Thank you. I did not know to wait a few moments between the readings. That will help with the stress.
You made me laugh with "then comes the raised eyebrow".
I think my cuff is too big, or I am just not paying attention. I have difficulty getting the Velcro to stick; the cuff slips down and sideways as I try to adjust it. I try to get it to a good fit and leave it, but the cuff still comes undone.
I think the three readings, a few minutes apart, will help with the accuracy.

Jump to this post

@penstruck The cuff should be modestly snug, but not 'snug'. It is supposed to take up any gaps by inflating, over-inflating, and then gradually releasing the pressure while the sensor is more firmly pressed against the radial artery, just above your inner elbow.

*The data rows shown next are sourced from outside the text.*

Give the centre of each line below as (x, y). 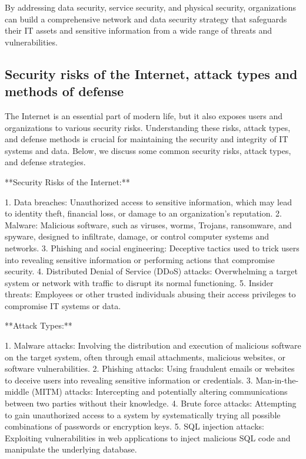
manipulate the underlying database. (71, 449)
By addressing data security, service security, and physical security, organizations (150, 7)
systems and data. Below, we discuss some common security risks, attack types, (148, 150)
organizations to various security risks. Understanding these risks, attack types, (148, 127)
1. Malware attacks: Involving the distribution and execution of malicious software (153, 345)
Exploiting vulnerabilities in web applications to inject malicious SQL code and (148, 437)
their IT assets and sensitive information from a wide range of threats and (139, 30)
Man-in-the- (277, 380)

When I calibrate my Samsung Galaxy watch for its BP measurement app (also does ECG, blood O2 sat, and the newest version does skin free radical assessment to provide guidance on better eating habits...yes, it's true!), the instructions say to use the calibrating cuff on the opposite arm....the OPPOSITE arm...of the one where the watch is located. If you think about it a bit, in order to get certified by the (Canadian in my case) government to have the app activated and available to customers, the data must show the certifying body that the measurements by the watch are highly veridical. That is to say, they closely match the regular cuffs when they are calibrated with one of the widely available cuffs sold here and there. If the cuff is to be worn on the opposite arm, then the two arms must be highly correlated in terms of their resulting measured BP. I'm not saying there is absolutely no difference; down a flexible pipe of endothelial and lumen tissue that comprises blood vessels, you'll get lower and lower readings the further you get away from the heart. But the cuff on one arm and the watch on the other are pretty close, and at about the same height as well. In fact, the cuff is about six inches higher if both arms are properly resting on a table in front of you.